Leave the pictures out and transcribe every record exactly.
◆ ◆ ◆ ◆
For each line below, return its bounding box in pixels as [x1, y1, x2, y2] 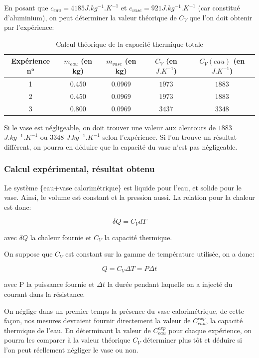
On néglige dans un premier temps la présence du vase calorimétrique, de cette [4, 305, 244, 316]
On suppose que [4, 249, 53, 259]
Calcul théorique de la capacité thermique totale [56, 38, 203, 49]
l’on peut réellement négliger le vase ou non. [4, 345, 138, 355]
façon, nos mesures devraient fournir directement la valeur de [4, 315, 191, 326]
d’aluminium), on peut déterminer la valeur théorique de [4, 12, 177, 22]
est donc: [4, 201, 31, 212]
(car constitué [198, 2, 240, 12]
◆ ◆ ◆ ◆
SOLVED EXERCISE:
For each line below, return its bounding box in pixels as [x1, y1, x2, y2] 
On néglige dans un premier temps la présence du vase calorimétrique, de cette [4, 305, 244, 316]
On suppose que [4, 249, 53, 259]
Calcul théorique de la capacité thermique totale [56, 38, 203, 49]
l’on peut réellement négliger le vase ou non. [4, 345, 138, 355]
façon, nos mesures devraient fournir directement la valeur de [4, 315, 191, 326]
d’aluminium), on peut déterminer la valeur théorique de [4, 12, 177, 22]
est donc: [4, 201, 31, 212]
(car constitué [198, 2, 240, 12]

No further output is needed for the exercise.